_MATERIAL FOR THIS TASK_:
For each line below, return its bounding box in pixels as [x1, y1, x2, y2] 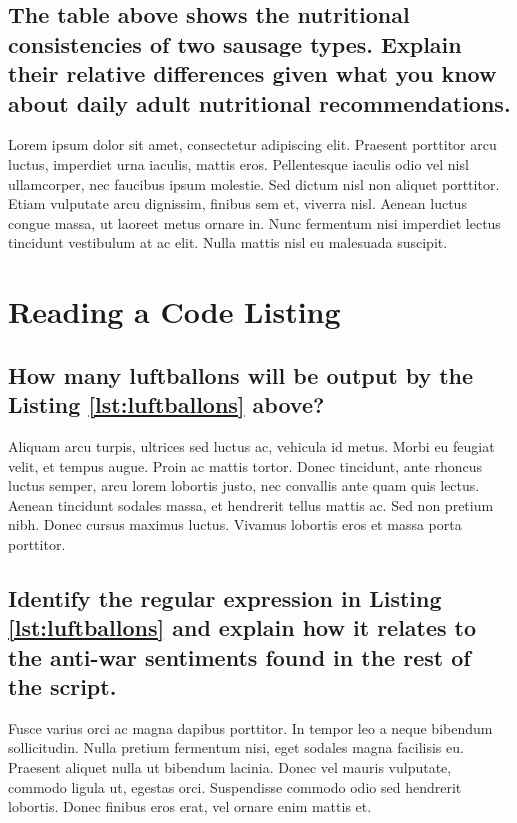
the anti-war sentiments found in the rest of [8, 641, 471, 672]
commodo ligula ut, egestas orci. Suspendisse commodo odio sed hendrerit [8, 776, 462, 797]
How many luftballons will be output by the [8, 359, 474, 390]
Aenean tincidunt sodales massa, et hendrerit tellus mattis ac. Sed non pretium [8, 494, 494, 515]
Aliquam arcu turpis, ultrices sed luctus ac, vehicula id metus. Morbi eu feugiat [8, 435, 495, 456]
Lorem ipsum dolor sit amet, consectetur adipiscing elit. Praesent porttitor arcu [8, 134, 497, 155]
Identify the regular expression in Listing [8, 582, 442, 613]
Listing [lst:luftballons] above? [8, 389, 325, 420]
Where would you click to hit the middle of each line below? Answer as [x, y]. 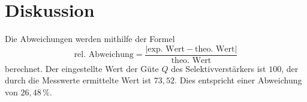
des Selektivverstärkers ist [219, 68]
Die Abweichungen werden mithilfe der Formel [90, 39]
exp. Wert [166, 49]
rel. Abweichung [104, 55]
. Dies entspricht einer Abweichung [238, 80]
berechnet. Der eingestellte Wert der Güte [82, 68]
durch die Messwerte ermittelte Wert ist [78, 80]
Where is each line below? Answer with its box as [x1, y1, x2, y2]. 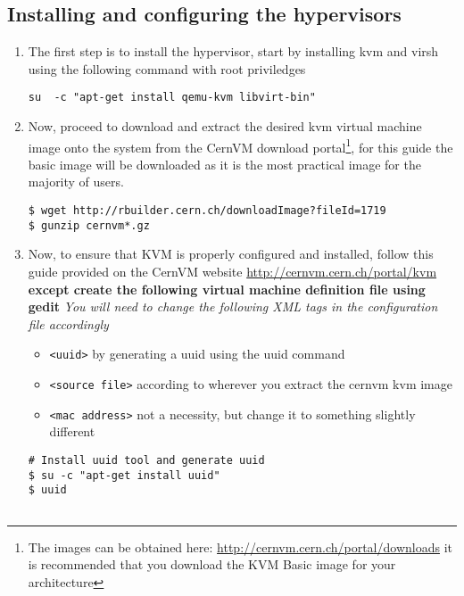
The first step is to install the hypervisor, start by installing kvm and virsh [28, 42, 439, 61]
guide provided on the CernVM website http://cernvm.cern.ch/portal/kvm [28, 261, 437, 280]
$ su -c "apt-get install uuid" [28, 468, 220, 482]
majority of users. [28, 172, 124, 191]
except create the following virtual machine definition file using [28, 279, 426, 298]
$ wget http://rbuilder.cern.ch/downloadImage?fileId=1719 [28, 204, 386, 218]
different [49, 422, 95, 441]
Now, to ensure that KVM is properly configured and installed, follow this [28, 244, 434, 263]
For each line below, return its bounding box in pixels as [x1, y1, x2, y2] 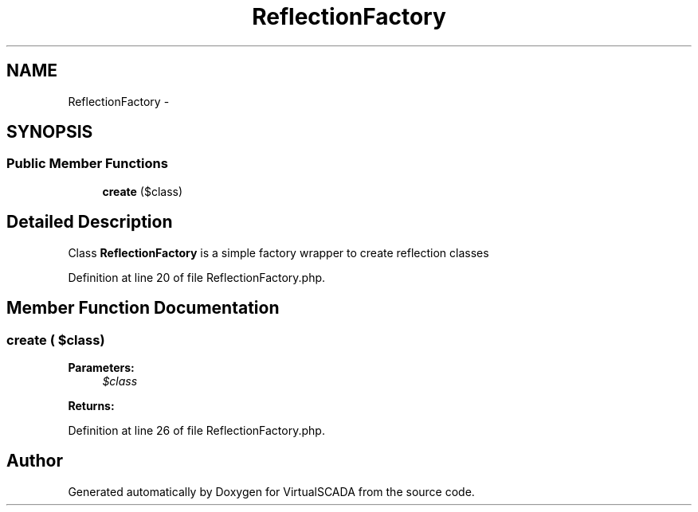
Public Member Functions [6, 155, 168, 172]
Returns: [68, 398, 115, 412]
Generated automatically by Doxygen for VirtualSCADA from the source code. [68, 484, 475, 498]
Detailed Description [6, 212, 173, 233]
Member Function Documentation [6, 298, 280, 319]
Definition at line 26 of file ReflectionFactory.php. [68, 423, 325, 437]
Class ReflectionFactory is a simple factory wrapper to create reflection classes [68, 245, 489, 260]
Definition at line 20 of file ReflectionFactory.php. [68, 270, 326, 284]
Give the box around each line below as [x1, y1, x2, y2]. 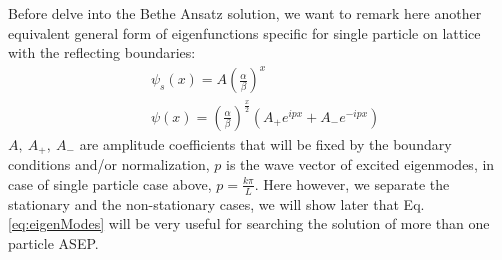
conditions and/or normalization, [8, 154, 210, 175]
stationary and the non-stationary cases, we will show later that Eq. [8, 193, 425, 214]
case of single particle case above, [8, 173, 212, 194]
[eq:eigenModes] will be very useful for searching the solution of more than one [8, 213, 490, 234]
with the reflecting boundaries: [8, 42, 196, 63]
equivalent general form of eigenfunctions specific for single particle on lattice [8, 22, 481, 43]
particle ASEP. [8, 232, 99, 253]
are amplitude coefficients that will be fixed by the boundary [79, 133, 452, 154]
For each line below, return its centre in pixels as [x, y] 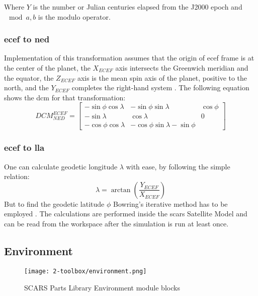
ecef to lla [24, 147]
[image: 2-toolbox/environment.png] [85, 271]
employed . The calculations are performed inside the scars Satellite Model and [126, 214]
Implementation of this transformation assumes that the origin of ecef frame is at [129, 58]
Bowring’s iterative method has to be [170, 203]
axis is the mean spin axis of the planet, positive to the [162, 77]
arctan [121, 190]
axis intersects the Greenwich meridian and [182, 68]
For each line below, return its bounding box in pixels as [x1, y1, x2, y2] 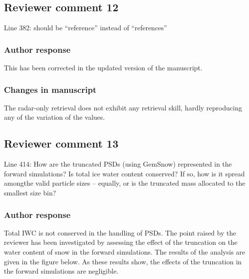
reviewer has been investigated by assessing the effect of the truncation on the [4, 237, 238, 247]
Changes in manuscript [4, 83, 97, 95]
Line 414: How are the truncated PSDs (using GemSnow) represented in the [4, 159, 232, 169]
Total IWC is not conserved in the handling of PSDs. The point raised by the [4, 227, 236, 237]
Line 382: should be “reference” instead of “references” [4, 22, 167, 33]
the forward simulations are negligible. [4, 266, 119, 276]
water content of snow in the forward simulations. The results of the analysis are [4, 247, 246, 257]
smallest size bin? [4, 188, 56, 197]
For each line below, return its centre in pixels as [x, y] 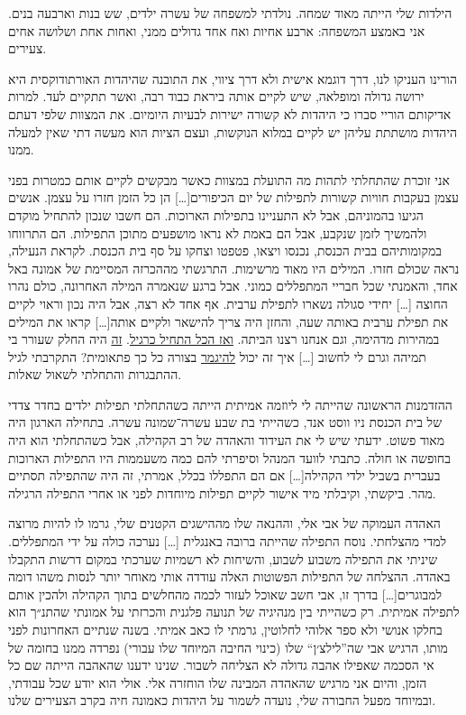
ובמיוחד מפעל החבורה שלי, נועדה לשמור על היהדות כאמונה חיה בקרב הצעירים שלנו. [222, 700]
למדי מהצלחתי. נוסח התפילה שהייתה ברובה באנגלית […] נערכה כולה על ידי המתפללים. [227, 541]
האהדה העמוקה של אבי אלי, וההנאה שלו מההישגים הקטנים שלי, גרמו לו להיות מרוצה [224, 523]
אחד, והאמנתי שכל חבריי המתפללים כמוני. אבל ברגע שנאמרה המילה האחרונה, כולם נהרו [233, 286]
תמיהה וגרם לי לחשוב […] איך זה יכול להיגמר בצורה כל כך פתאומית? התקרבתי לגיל [217, 356]
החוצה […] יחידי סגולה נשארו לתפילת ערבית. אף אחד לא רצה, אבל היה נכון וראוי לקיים [228, 303]
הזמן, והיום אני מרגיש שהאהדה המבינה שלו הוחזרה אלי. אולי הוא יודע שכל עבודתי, [218, 682]
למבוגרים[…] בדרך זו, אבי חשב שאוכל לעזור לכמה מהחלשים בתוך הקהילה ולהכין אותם [225, 594]

_WHAT THIS TASK INVOLVES_:
After locating the line containing "Identify the regular" in the entries above, return it and every line after it exactly, ending at the line containing "particle ASEP. [8, 232, 99, 253]", without pictures.

_OUTPUT OF THE EXERCISE_:
Identify the regular expression in Listing [8, 582, 442, 613]
Listing [lst:luftballons] above? [8, 389, 325, 420]
Where would you click to hit the middle of each line below? Answer as [x, y]. 
des Selektivverstärkers ist [219, 68]
Die Abweichungen werden mithilfe der Formel [90, 39]
exp. Wert [166, 49]
rel. Abweichung [104, 55]
. Dies entspricht einer Abweichung [238, 80]
berechnet. Der eingestellte Wert der Güte [82, 68]
durch die Messwerte ermittelte Wert ist [78, 80]
Where is each line below? Answer with its box as [x1, y1, x2, y2]. 
The first step is to install the hypervisor, start by installing kvm and virsh [28, 42, 439, 61]
guide provided on the CernVM website http://cernvm.cern.ch/portal/kvm [28, 261, 437, 280]
$ su -c "apt-get install uuid" [28, 468, 220, 482]
majority of users. [28, 172, 124, 191]
except create the following virtual machine definition file using [28, 279, 426, 298]
$ wget http://rbuilder.cern.ch/downloadImage?fileId=1719 [28, 204, 386, 218]
different [49, 422, 95, 441]
Now, to ensure that KVM is properly configured and installed, follow this [28, 244, 434, 263]
For each line below, return its bounding box in pixels as [x1, y1, x2, y2] 
Public Member Functions [6, 155, 168, 172]
Returns: [68, 398, 115, 412]
Generated automatically by Doxygen for VirtualSCADA from the source code. [68, 484, 475, 498]
Detailed Description [6, 212, 173, 233]
Member Function Documentation [6, 298, 280, 319]
Definition at line 26 of file ReflectionFactory.php. [68, 423, 325, 437]
Class ReflectionFactory is a simple factory wrapper to create reflection classes [68, 245, 489, 260]
Definition at line 20 of file ReflectionFactory.php. [68, 270, 326, 284]
Give the box around each line below as [x1, y1, x2, y2]. 
conditions and/or normalization, [8, 154, 210, 175]
stationary and the non-stationary cases, we will show later that Eq. [8, 193, 425, 214]
case of single particle case above, [8, 173, 212, 194]
[eq:eigenModes] will be very useful for searching the solution of more than one [8, 213, 490, 234]
with the reflecting boundaries: [8, 42, 196, 63]
equivalent general form of eigenfunctions specific for single particle on lattice [8, 22, 481, 43]
particle ASEP. [8, 232, 99, 253]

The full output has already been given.